Entries taken from a collection
• • • •

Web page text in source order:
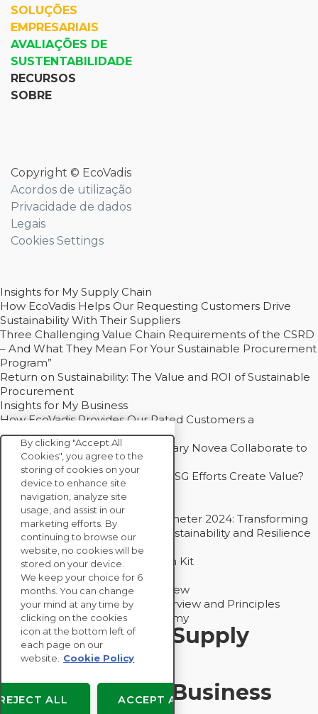
SOLUÇÕES
EMPRESARIAIS
AVALIAÇÕES DE
SUSTENTABILIDADE
RECURSOS
SOBRE
Copyright © EcoVadis
Acordos de utilização
Privacidade de dados
Legais
Cookies Settings
Insights for My Supply Chain
How EcoVadis Helps Our Requesting Customers Drive
Sustainability With Their Suppliers
Three Challenging Value Chain Requirements of the CSRD
– And What They Mean For Your Sustainable Procurement
Program”
Return on Sustainability: The Value and ROI of Sustainable
Procurement
Insights for My Business
How EcoVadis Provides Our Rated Customers a
Competitive Advantage
How Groupe Sterne and Subsidiary Novea Collaborate to
Drive Decarbonization
Bain - EcoVadis Joint Study: Do ESG Efforts Create Value?
Recommended
Carbon Action Report 2025
Sustainable Procurement Barometer 2024: Transforming
Procurement Into a Strategic Sustainability and Resilience
Partner
Sustainable Procurement Action Kit
Solution Explainers
EcoVadis Ratings Solution Overview
EcoVadis CSR Methodology Overview and Principles
Introducing the EcoVadis Academy
Insights for My Supply
Chain
Insights for My Business
By clicking "Accept All
Cookies", you agree to the
storing of cookies on your
device to enhance site
navigation, analyze site
usage, and assist in our
marketing efforts. By
continuing to browse our
website, no cookies will be
stored on your device.
We keep your choice for 6
months. You can change
your mind at any time by
clicking on the cookies
icon at the bottom left of
each page on our
website.
Cookie Policy
ACCEPT ALL
ALL
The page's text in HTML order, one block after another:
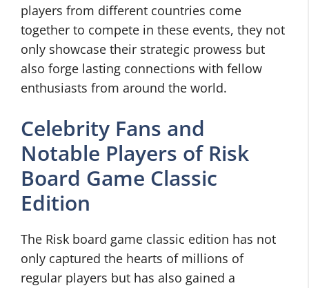
players from different countries come
together to compete in these events, they not
only showcase their strategic prowess but
also forge lasting connections with fellow
enthusiasts from around the world.
Celebrity Fans and
Notable Players of Risk
Board Game Classic
Edition
The Risk board game classic edition has not
only captured the hearts of millions of
regular players but has also gained a
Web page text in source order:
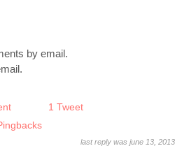
by email.
1 Tweet
last reply was june 13, 2013
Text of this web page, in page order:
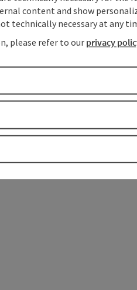
content and show
technically necessary at any
please refer to our privacy
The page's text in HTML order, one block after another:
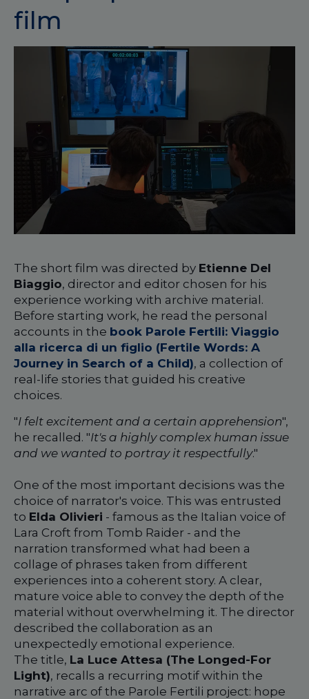
film
The short film was directed by Etienne Del
Biaggio, director and editor chosen for his
experience working with archive material.
Before starting work, he read the personal
accounts in the book Parole Fertili: Viaggio
alla ricerca di un figlio (Fertile Words: A
Journey in Search of a Child), a collection of
real-life stories that guided his creative
choices.
"I felt excitement and a certain apprehension",
he recalled. "It's a highly complex human issue
and we wanted to portray it respectfully."
One of the most important decisions was the
choice of narrator's voice. This was entrusted
to Elda Olivieri - famous as the Italian voice of
Lara Croft from Tomb Raider - and the
narration transformed what had been a
collage of phrases taken from different
experiences into a coherent story. A clear,
mature voice able to convey the depth of the
material without overwhelming it. The director
described the collaboration as an
unexpectedly emotional experience.
The title, La Luce Attesa (The Longed-For
Light), recalls a recurring motif within the
narrative arc of the Parole Fertili project: hope
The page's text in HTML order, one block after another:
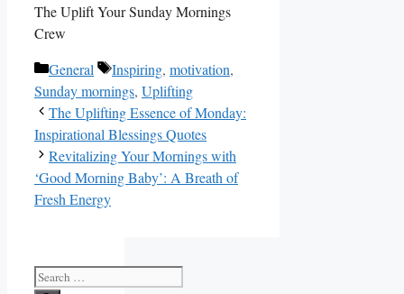
The Uplift Your Sunday Mornings
Crew
Categories
General Tags
Inspiring, motivation,
Sunday mornings, Uplifting
The Uplifting Essence of Monday:
Inspirational Blessings Quotes
Revitalizing Your Mornings with
‘Good Morning Baby’: A Breath of
Fresh Energy
Search
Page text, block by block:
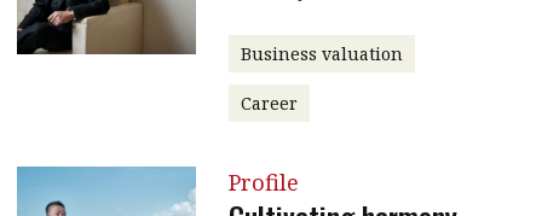
Business valuation
Career
Profile
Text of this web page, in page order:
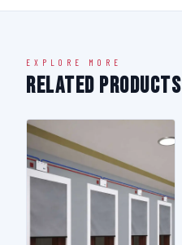
EXPLORE MORE
Related Products
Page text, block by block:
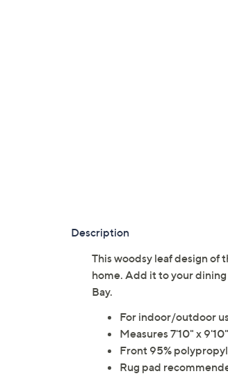
Description
This woodsy leaf design
home. Add it to your
Bay.
For indoor/outdoor
Measures 7'10" x 9'10"
Front 95%
Rug pad
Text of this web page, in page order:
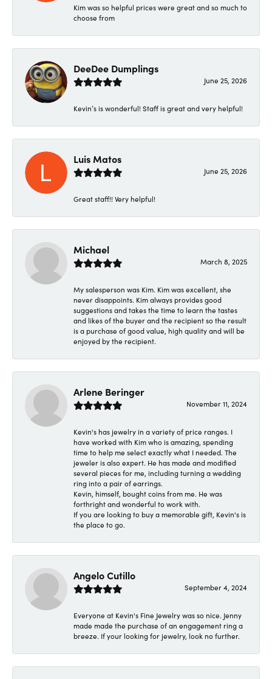
Kim was so helpful prices were great and so much to
choose from
DeeDee Dumplings
June 25, 2026
Kevin’s is wonderful! Staff is great and very helpful!
Luis Matos
June 25, 2026
Great staff!! Very helpful!
Michael
March 8, 2025
My salesperson was Kim. Kim was excellent, she
never disappoints. Kim always provides good
suggestions and takes the time to learn the tastes
and likes of the buyer and the recipient so the result
is a purchase of good value, high quality and will be
enjoyed by the recipient.
Arlene Beringer
November 11, 2024
Kevin's has jewelry in a variety of price ranges. I
have worked with Kim who is amazing, spending
time to help me select exactly what I needed. The
jeweler is also expert. He has made and modified
several pieces for me, including turning a wedding
ring into a pair of earrings.
Kevin, himself, bought coins from me. He was
forthright and wonderful to work with.
If you are looking to buy a memorable gift, Kevin's is
the place to go.
Angelo Cutillo
September 4, 2024
Everyone at Kevin's Fine Jewelry was so nice. Jenny
made made the purchase of an engagement ring a
breeze. If your looking for jewelry, look no further.
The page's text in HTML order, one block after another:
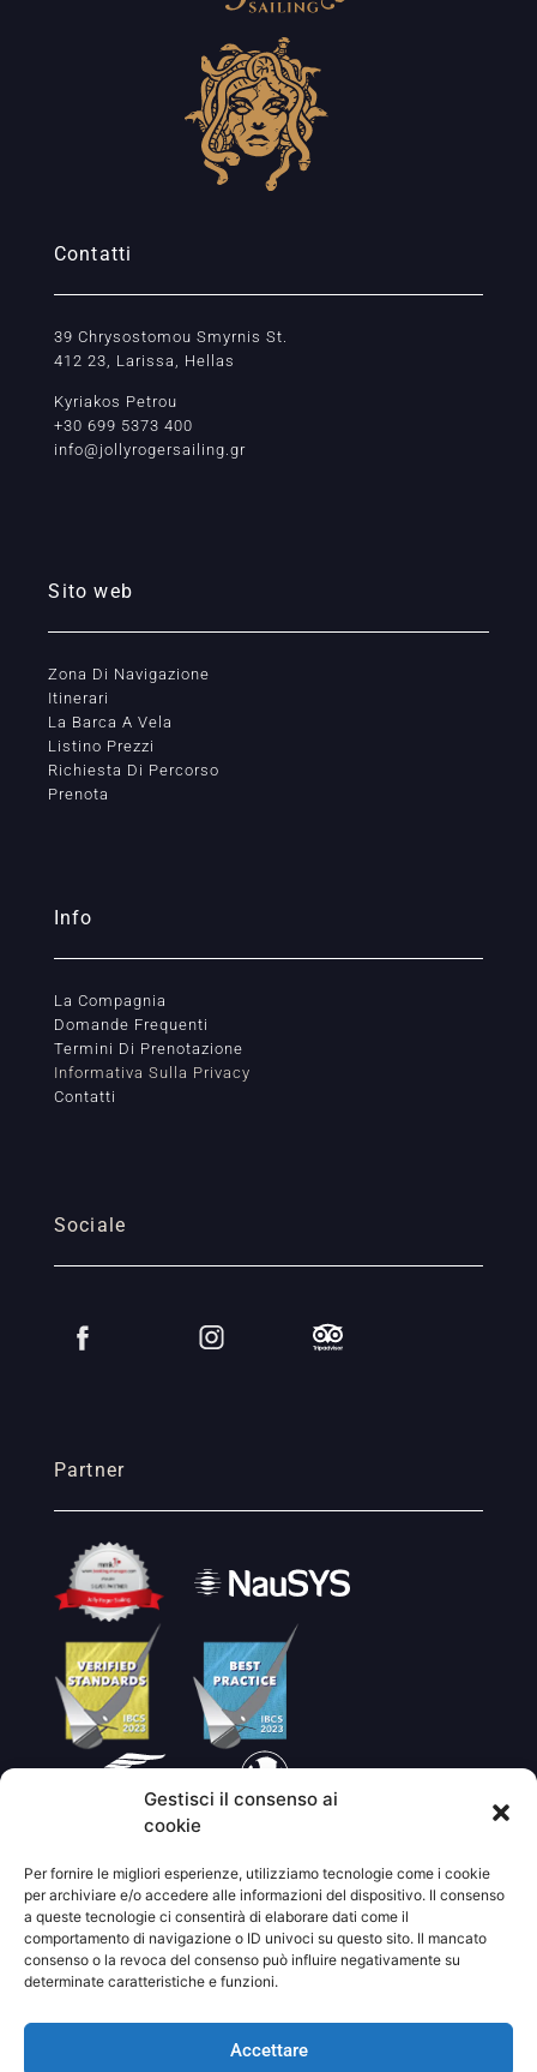
Gestisci il consenso ai
cookie
Per fornire le migliori esperienze, utilizziamo tecnologie come i cookie
per archiviare e/o accedere alle informazioni del dispositivo. Il consenso
a queste tecnologie ci consentirà di elaborare dati come il
comportamento di navigazione o ID univoci su questo sito. Il mancato
consenso o la revoca del consenso può influire negativamente su
determinate caratteristiche e funzioni.
Accettare
Contatti
39 Chrysostomou Smyrnis St.
412 23, Larissa, Hellas
Kyriakos Petrou
+30 699 5373 400
info@jollyrogersailing.gr
Sito web
Zona Di Navigazione
Itinerari
La Barca A Vela
Listino Prezzi
Richiesta Di Percorso
Prenota
Info
La Compagnia
Domande Frequenti
Termini Di Prenotazione
Informativa Sulla Privacy
Contatti
Sociale
Partner
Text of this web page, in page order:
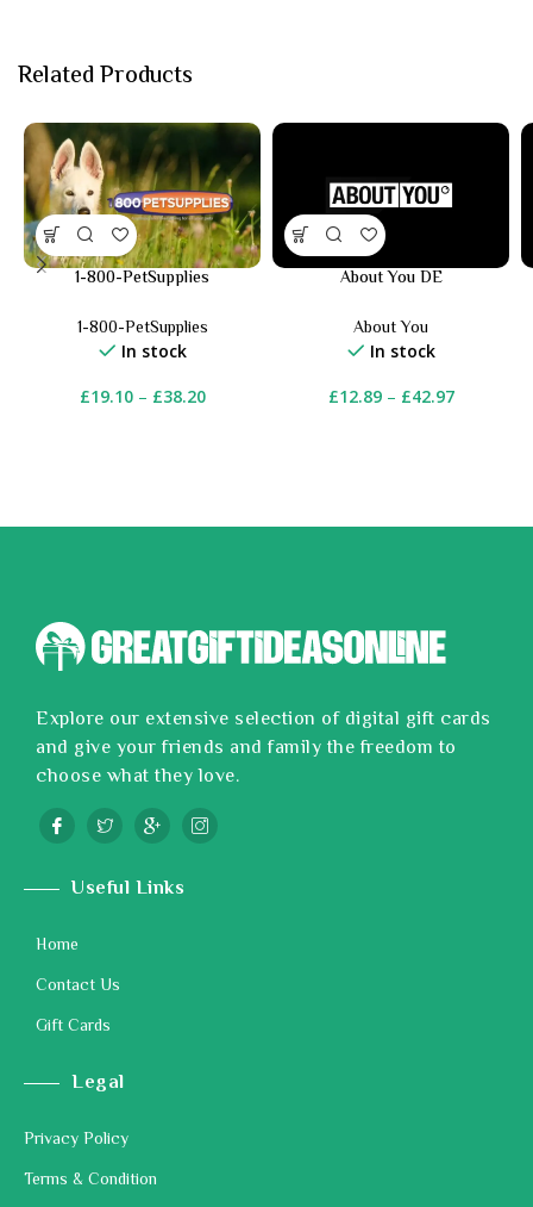
Related Products
1-800-PetSupplies
1-800-PetSupplies
In stock
£19.10– £38.20
About You DE
About You
In stock
£12.89– £42.97
Explore our extensive selection of digital gift cards
and give your friends and family the freedom to
choose what they love.
Useful Links
Home
Contact Us
Gift Cards
Legal
Privacy Policy
Terms & Condition

• • • •

:: Assignment ::
In the records above, locate the lines holding the word "Search". Copy each of them.

:: Answer for this exercise ::
Journey in Search of a Child), a collection of
Search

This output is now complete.